__Data extract__:
--- START ---

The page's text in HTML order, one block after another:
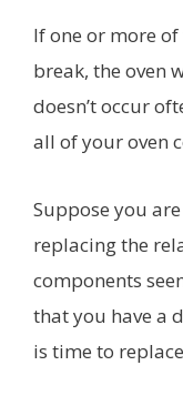
If one or more
break, the oven
doesn’t occur
all of your oven
Suppose you
replacing the
components
that you have a
is time to
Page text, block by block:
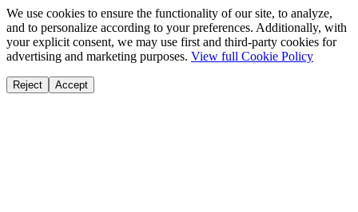
We use cookies to ensure the functionality of our site, to analyze,
and to personalize according to your preferences. Additionally, with
your explicit consent, we may use first and third-party cookies for
advertising and marketing purposes. View full Cookie Policy
Reject Accept
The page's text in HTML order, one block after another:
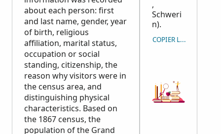
about each person: first
and last name, gender, year
of birth, religious
affiliation, marital status,
occupation or social
standing, citizenship, the
reason why visitors were in
the census area, and
distinguishing physical
characteristics. Based on
the 1867 census, the
population of the Grand
,
Schweri
n).
COPIER LA CITATION
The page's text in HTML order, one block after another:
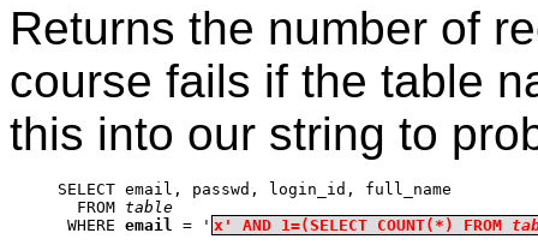
Returns the number of
course fails if the table
this into our string to
SELECT email, passwd, login_id, full_name
  FROM
table
WHERE email = ' x' AND 1=(SELECT COUNT(*) FROM
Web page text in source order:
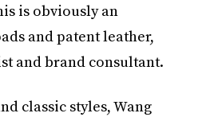
is obviously an
and patent leather,
and brand consultant.
classic styles, Wang
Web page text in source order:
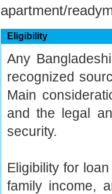
apartment/
Eligibility
Any
recognized
Main
and the legal
security.
Eligibility for
family income,
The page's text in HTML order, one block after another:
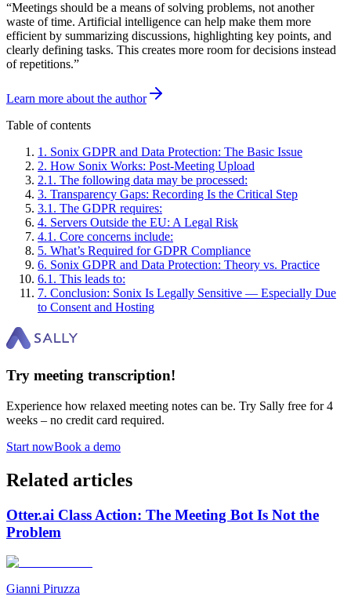
“Meetings should be a means of solving problems, not another
waste of time. Artificial intelligence can help make them more
efficient by summarizing discussions, highlighting key points, and
clearly defining tasks. This creates more room for decisions instead
of repetitions.”
Learn more about the author
Table of contents
1 . Sonix GDPR and Data Protection: The Basic Issue
2. How Sonix Works: Post-Meeting Upload
2.1 . The following data may be processed:
3. Transparency Gaps: Recording Is the Critical Step
3.1 . The GDPR requires:
4. Servers Outside the EU: A Legal Risk
4.1 . Core concerns include:
5. What’s Required for GDPR Compliance
6. Sonix GDPR and Data Protection: Theory vs. Practice
6.1 . This leads to:
7. Conclusion: Sonix Is Legally Sensitive — Especially Due
to Consent and Hosting
Try meeting transcription!
Experience how relaxed meeting notes can be. Try Sally free for 4
weeks – no credit card required.
Start nowBook a demo
Related articles
Otter.ai Class Action: The Meeting Bot Is Not the
Problem
Gianni Piruzza
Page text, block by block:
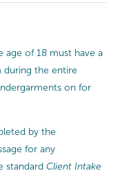
age of 18 must have a
during the entire
on for
by the
for any
standard Client Intake
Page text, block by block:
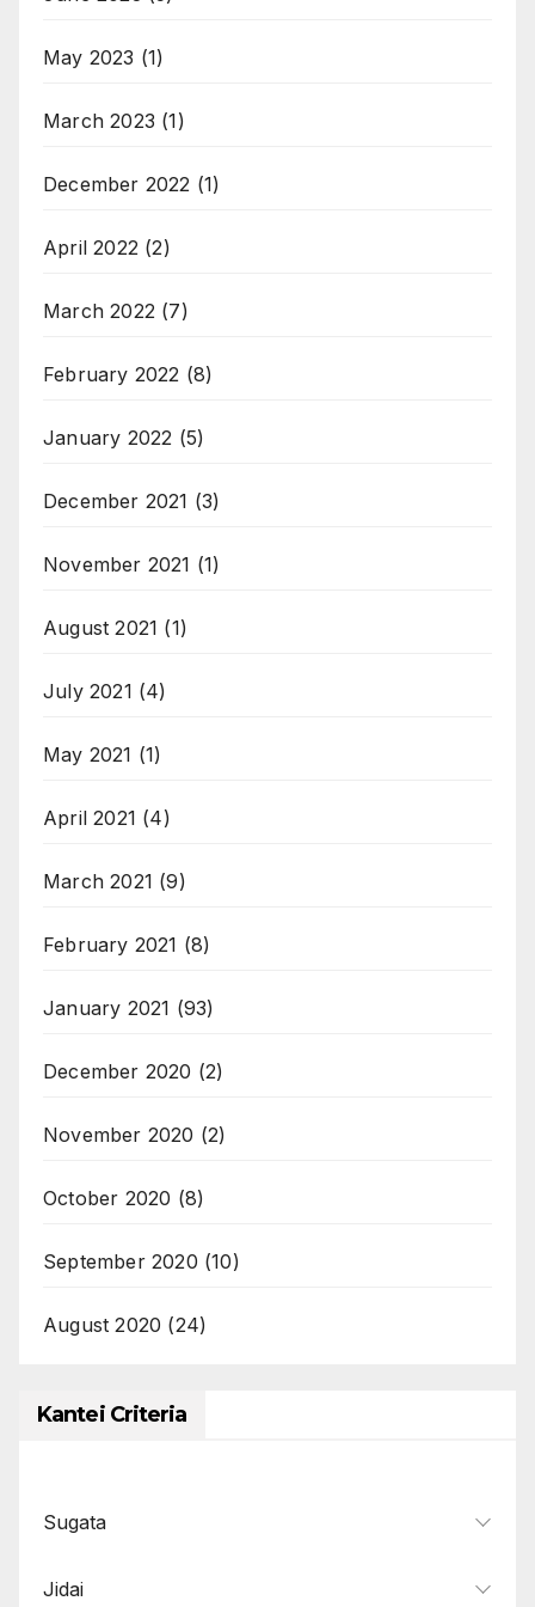
May 2023 (1)
March 2023 (1)
December 2022 (1)
April 2022 (2)
March 2022 (7)
February 2022 (8)
January 2022 (5)
December 2021 (3)
November 2021 (1)
August 2021 (1)
July 2021 (4)
May 2021 (1)
April 2021 (4)
March 2021 (9)
February 2021 (8)
January 2021 (93)
December 2020 (2)
November 2020 (2)
October 2020 (8)
September 2020 (10)
August 2020 (24)
Kantei Criteria
Sugata
Jidai
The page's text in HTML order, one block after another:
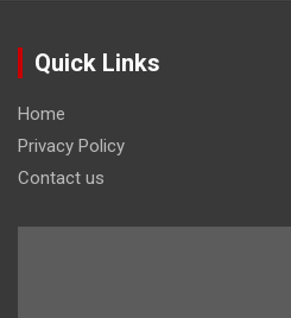
Quick Links
Home
Privacy Policy
Contact us
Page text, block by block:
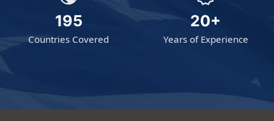
195
Countries Covered
20+
Years of Experience
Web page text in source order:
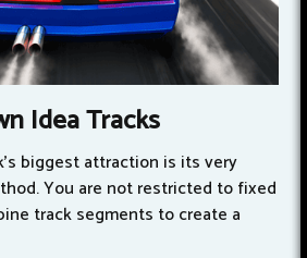
Idea Tracks
biggest attraction is its very
You are not restricted to fixed
track segments to create a
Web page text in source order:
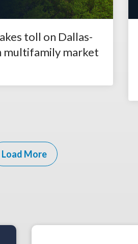
toll on Dallas-
multifamily market
Load More
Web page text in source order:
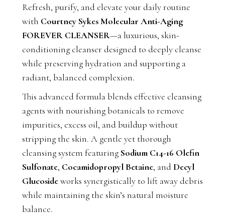
Refresh, purify, and elevate your daily routine
with Courtney Sykes Molecular Anti-Aging
FOREVER CLEANSER—a luxurious, skin-
conditioning cleanser designed to deeply cleanse
while preserving hydration and supporting a
radiant, balanced complexion.
This advanced formula blends effective cleansing
agents with nourishing botanicals to remove
impurities, excess oil, and buildup without
stripping the skin. A gentle yet thorough
cleansing system featuring Sodium C14-16 Olefin
Sulfonate, Cocamidopropyl Betaine, and Decyl
Glucosideworks synergistically to lift away debris
while maintaining the skin’s natural moisture
balance.
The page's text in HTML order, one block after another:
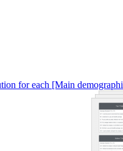
for each [Main
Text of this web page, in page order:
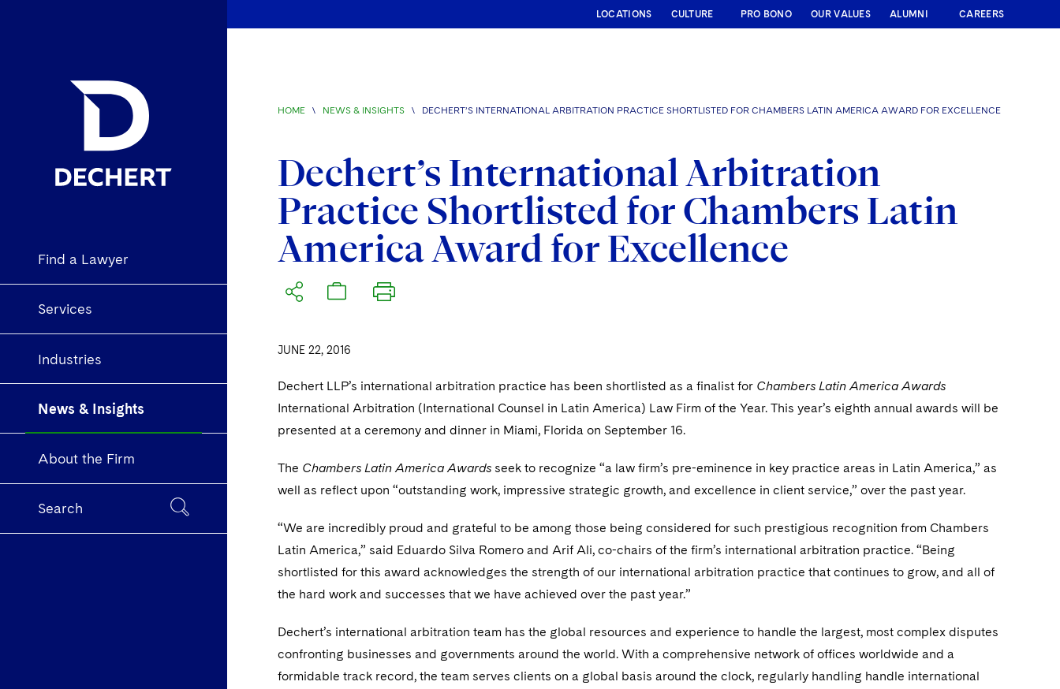
Find a Lawyer
Services
Industries
News & Insights
About the Firm
Search
LOCATIONS CULTURE PRO BONO OUR VALUES ALUMNI CAREERS
HOME \ NEWS & INSIGHTS \ DECHERT’S INTERNATIONAL ARBITRATION PRACTICE SHORTLISTED FOR CHAMBERS LATIN AMERICA AWARD FOR EXCELLENCE
Dechert’s International Arbitration
Practice Shortlisted for Chambers Latin
America Award for Excellence
JUNE 22, 2016
Dechert LLP’s international arbitration practice has been shortlisted as a finalist for Chambers Latin America Awards
International Arbitration (International Counsel in Latin America) Law Firm of the Year. This year’s eighth annual awards will be
presented at a ceremony and dinner in Miami, Florida on September 16.
The Chambers Latin America Awards seek to recognize “a law firm’s pre-eminence in key practice areas in Latin America,” as
well as reflect upon “outstanding work, impressive strategic growth, and excellence in client service,” over the past year.
“We are incredibly proud and grateful to be among those being considered for such prestigious recognition from Chambers
Latin America,” said Eduardo Silva Romero and Arif Ali, co-chairs of the firm’s international arbitration practice. “Being
shortlisted for this award acknowledges the strength of our international arbitration practice that continues to grow, and all of
the hard work and successes that we have achieved over the past year.”
Dechert’s international arbitration team has the global resources and experience to handle the largest, most complex disputes
confronting businesses and governments around the world. With a comprehensive network of offices worldwide and a
formidable track record, the team serves clients on a global basis around the clock, regularly handling handle international
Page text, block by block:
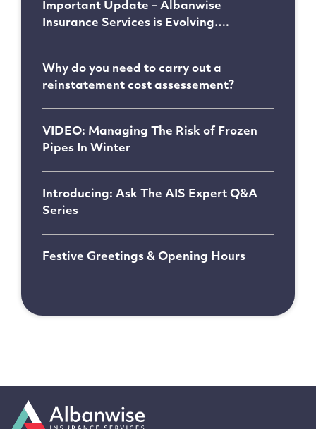
Important Update – Albanwise
Insurance Services is Evolving….
Why do you need to carry out a
reinstatement cost assessement?
VIDEO: Managing The Risk of Frozen
Pipes In Winter
Introducing: Ask The AIS Expert Q&A
Series
Festive Greetings & Opening Hours
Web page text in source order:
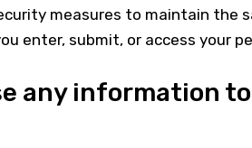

--- END ---

__Assignment__: In the data above, find each line where the string "skin" appears, then copy it.

__Solution for this problem__:
FOREVER CLEANSER—a luxurious, skin-
stripping the skin. A gentle yet thorough
while maintaining the skin’s natural moisture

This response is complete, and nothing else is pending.